= Work required =
Even if the data beneath seems repetitive, write it all out again exactly.

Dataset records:
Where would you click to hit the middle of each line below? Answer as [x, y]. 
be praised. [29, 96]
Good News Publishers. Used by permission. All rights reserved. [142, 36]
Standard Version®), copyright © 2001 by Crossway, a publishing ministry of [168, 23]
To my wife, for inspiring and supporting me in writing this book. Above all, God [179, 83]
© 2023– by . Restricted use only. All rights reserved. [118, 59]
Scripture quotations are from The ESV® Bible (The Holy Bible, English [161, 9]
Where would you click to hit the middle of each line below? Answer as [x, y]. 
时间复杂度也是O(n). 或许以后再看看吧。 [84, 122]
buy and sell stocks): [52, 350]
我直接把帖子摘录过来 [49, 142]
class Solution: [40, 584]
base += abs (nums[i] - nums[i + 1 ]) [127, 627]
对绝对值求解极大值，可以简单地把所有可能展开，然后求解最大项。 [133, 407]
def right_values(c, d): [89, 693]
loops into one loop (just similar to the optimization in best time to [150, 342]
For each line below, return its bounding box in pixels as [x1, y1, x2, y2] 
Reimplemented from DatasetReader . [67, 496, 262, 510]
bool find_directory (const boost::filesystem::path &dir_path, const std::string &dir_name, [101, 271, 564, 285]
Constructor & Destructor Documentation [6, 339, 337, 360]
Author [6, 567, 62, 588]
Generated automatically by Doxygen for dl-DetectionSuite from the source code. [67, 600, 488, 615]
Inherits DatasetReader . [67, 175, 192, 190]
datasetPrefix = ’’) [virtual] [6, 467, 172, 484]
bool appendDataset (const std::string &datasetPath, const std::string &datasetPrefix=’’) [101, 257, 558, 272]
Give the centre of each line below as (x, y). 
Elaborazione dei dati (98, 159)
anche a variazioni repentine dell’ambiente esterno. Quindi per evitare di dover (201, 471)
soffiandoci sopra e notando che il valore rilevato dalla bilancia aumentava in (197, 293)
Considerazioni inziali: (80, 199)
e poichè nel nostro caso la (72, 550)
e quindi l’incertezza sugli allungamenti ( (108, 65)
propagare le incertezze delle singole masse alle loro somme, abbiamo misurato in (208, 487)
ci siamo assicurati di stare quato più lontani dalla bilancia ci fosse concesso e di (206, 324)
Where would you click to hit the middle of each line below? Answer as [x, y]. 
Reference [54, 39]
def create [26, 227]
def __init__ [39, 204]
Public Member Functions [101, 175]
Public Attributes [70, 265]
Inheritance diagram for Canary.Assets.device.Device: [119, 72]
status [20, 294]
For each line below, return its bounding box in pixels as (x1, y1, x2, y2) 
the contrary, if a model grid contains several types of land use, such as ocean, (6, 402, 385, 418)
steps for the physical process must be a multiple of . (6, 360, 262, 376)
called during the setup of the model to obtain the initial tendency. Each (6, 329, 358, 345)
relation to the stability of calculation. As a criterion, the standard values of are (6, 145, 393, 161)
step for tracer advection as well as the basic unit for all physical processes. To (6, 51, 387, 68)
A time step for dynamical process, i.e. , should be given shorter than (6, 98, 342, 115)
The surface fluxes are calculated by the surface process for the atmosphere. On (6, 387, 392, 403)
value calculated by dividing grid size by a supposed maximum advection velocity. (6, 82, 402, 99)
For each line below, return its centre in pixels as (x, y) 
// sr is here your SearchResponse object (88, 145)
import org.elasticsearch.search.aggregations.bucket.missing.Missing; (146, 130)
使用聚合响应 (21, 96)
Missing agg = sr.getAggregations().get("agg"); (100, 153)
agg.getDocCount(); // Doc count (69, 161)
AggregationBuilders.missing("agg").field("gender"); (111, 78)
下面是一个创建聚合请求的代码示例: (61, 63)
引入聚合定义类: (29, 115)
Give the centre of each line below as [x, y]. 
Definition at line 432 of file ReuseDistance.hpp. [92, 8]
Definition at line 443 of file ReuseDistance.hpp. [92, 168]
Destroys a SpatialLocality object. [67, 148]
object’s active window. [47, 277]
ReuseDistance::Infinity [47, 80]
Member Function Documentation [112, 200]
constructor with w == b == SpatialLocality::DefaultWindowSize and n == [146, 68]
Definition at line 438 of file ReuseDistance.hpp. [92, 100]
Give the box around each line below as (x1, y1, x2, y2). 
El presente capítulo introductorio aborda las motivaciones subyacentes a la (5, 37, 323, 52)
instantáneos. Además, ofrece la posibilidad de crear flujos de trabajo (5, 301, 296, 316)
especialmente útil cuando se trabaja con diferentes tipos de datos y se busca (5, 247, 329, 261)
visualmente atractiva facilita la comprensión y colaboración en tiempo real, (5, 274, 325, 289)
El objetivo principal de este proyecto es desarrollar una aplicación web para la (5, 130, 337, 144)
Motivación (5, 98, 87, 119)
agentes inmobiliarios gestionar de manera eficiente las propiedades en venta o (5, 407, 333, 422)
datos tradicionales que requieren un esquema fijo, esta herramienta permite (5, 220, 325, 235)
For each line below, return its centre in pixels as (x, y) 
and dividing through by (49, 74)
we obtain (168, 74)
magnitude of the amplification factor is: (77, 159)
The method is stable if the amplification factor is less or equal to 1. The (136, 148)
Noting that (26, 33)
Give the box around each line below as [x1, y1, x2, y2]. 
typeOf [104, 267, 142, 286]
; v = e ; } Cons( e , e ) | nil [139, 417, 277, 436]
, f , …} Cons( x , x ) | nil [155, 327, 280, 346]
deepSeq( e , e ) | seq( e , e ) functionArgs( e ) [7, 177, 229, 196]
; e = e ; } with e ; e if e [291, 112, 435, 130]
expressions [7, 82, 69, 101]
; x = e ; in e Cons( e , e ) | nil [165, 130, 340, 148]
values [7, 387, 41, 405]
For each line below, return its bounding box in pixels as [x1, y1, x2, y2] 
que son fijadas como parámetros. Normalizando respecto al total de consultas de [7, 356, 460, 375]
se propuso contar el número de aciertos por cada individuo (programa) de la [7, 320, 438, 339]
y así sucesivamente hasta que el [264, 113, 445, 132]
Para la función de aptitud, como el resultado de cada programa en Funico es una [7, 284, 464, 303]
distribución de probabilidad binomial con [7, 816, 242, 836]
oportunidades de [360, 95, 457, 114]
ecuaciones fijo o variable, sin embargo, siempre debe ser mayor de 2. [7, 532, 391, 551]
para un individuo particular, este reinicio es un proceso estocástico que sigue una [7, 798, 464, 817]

= Answer box =
Where would you click to hit the middle of each line below? Answer as [x, y]. 
be praised. [29, 96]
Good News Publishers. Used by permission. All rights reserved. [142, 36]
Standard Version®), copyright © 2001 by Crossway, a publishing ministry of [168, 23]
To my wife, for inspiring and supporting me in writing this book. Above all, God [179, 83]
© 2023– by . Restricted use only. All rights reserved. [118, 59]
Scripture quotations are from The ESV® Bible (The Holy Bible, English [161, 9]
Where would you click to hit the middle of each line below? Answer as [x, y]. 
时间复杂度也是O(n). 或许以后再看看吧。 [84, 122]
buy and sell stocks): [52, 350]
我直接把帖子摘录过来 [49, 142]
class Solution: [40, 584]
base += abs (nums[i] - nums[i + 1 ]) [127, 627]
对绝对值求解极大值，可以简单地把所有可能展开，然后求解最大项。 [133, 407]
def right_values(c, d): [89, 693]
loops into one loop (just similar to the optimization in best time to [150, 342]
For each line below, return its bounding box in pixels as [x1, y1, x2, y2] 
Reimplemented from DatasetReader . [67, 496, 262, 510]
bool find_directory (const boost::filesystem::path &dir_path, const std::string &dir_name, [101, 271, 564, 285]
Constructor & Destructor Documentation [6, 339, 337, 360]
Author [6, 567, 62, 588]
Generated automatically by Doxygen for dl-DetectionSuite from the source code. [67, 600, 488, 615]
Inherits DatasetReader . [67, 175, 192, 190]
datasetPrefix = ’’) [virtual] [6, 467, 172, 484]
bool appendDataset (const std::string &datasetPath, const std::string &datasetPrefix=’’) [101, 257, 558, 272]
Give the centre of each line below as (x, y). 
Elaborazione dei dati (98, 159)
anche a variazioni repentine dell’ambiente esterno. Quindi per evitare di dover (201, 471)
soffiandoci sopra e notando che il valore rilevato dalla bilancia aumentava in (197, 293)
Considerazioni inziali: (80, 199)
e poichè nel nostro caso la (72, 550)
e quindi l’incertezza sugli allungamenti ( (108, 65)
propagare le incertezze delle singole masse alle loro somme, abbiamo misurato in (208, 487)
ci siamo assicurati di stare quato più lontani dalla bilancia ci fosse concesso e di (206, 324)
Where would you click to hit the middle of each line below? Answer as [x, y]. 
Reference [54, 39]
def create [26, 227]
def __init__ [39, 204]
Public Member Functions [101, 175]
Public Attributes [70, 265]
Inheritance diagram for Canary.Assets.device.Device: [119, 72]
status [20, 294]
For each line below, return its bounding box in pixels as (x1, y1, x2, y2) 
the contrary, if a model grid contains several types of land use, such as ocean, (6, 402, 385, 418)
steps for the physical process must be a multiple of . (6, 360, 262, 376)
called during the setup of the model to obtain the initial tendency. Each (6, 329, 358, 345)
relation to the stability of calculation. As a criterion, the standard values of are (6, 145, 393, 161)
step for tracer advection as well as the basic unit for all physical processes. To (6, 51, 387, 68)
A time step for dynamical process, i.e. , should be given shorter than (6, 98, 342, 115)
The surface fluxes are calculated by the surface process for the atmosphere. On (6, 387, 392, 403)
value calculated by dividing grid size by a supposed maximum advection velocity. (6, 82, 402, 99)
For each line below, return its centre in pixels as (x, y) 
// sr is here your SearchResponse object (88, 145)
import org.elasticsearch.search.aggregations.bucket.missing.Missing; (146, 130)
使用聚合响应 (21, 96)
Missing agg = sr.getAggregations().get("agg"); (100, 153)
agg.getDocCount(); // Doc count (69, 161)
AggregationBuilders.missing("agg").field("gender"); (111, 78)
下面是一个创建聚合请求的代码示例: (61, 63)
引入聚合定义类: (29, 115)
Give the centre of each line below as [x, y]. 
Definition at line 432 of file ReuseDistance.hpp. [92, 8]
Definition at line 443 of file ReuseDistance.hpp. [92, 168]
Destroys a SpatialLocality object. [67, 148]
object’s active window. [47, 277]
ReuseDistance::Infinity [47, 80]
Member Function Documentation [112, 200]
constructor with w == b == SpatialLocality::DefaultWindowSize and n == [146, 68]
Definition at line 438 of file ReuseDistance.hpp. [92, 100]
Give the box around each line below as (x1, y1, x2, y2). 
El presente capítulo introductorio aborda las motivaciones subyacentes a la (5, 37, 323, 52)
instantáneos. Además, ofrece la posibilidad de crear flujos de trabajo (5, 301, 296, 316)
especialmente útil cuando se trabaja con diferentes tipos de datos y se busca (5, 247, 329, 261)
visualmente atractiva facilita la comprensión y colaboración en tiempo real, (5, 274, 325, 289)
El objetivo principal de este proyecto es desarrollar una aplicación web para la (5, 130, 337, 144)
Motivación (5, 98, 87, 119)
agentes inmobiliarios gestionar de manera eficiente las propiedades en venta o (5, 407, 333, 422)
datos tradicionales que requieren un esquema fijo, esta herramienta permite (5, 220, 325, 235)
For each line below, return its centre in pixels as (x, y) 
and dividing through by (49, 74)
we obtain (168, 74)
magnitude of the amplification factor is: (77, 159)
The method is stable if the amplification factor is less or equal to 1. The (136, 148)
Noting that (26, 33)
Give the box around each line below as [x1, y1, x2, y2]. 
typeOf [104, 267, 142, 286]
; v = e ; } Cons( e , e ) | nil [139, 417, 277, 436]
, f , …} Cons( x , x ) | nil [155, 327, 280, 346]
deepSeq( e , e ) | seq( e , e ) functionArgs( e ) [7, 177, 229, 196]
; e = e ; } with e ; e if e [291, 112, 435, 130]
expressions [7, 82, 69, 101]
; x = e ; in e Cons( e , e ) | nil [165, 130, 340, 148]
values [7, 387, 41, 405]
For each line below, return its bounding box in pixels as [x1, y1, x2, y2] 
que son fijadas como parámetros. Normalizando respecto al total de consultas de [7, 356, 460, 375]
se propuso contar el número de aciertos por cada individuo (programa) de la [7, 320, 438, 339]
y así sucesivamente hasta que el [264, 113, 445, 132]
Para la función de aptitud, como el resultado de cada programa en Funico es una [7, 284, 464, 303]
distribución de probabilidad binomial con [7, 816, 242, 836]
oportunidades de [360, 95, 457, 114]
ecuaciones fijo o variable, sin embargo, siempre debe ser mayor de 2. [7, 532, 391, 551]
para un individuo particular, este reinicio es un proceso estocástico que sigue una [7, 798, 464, 817]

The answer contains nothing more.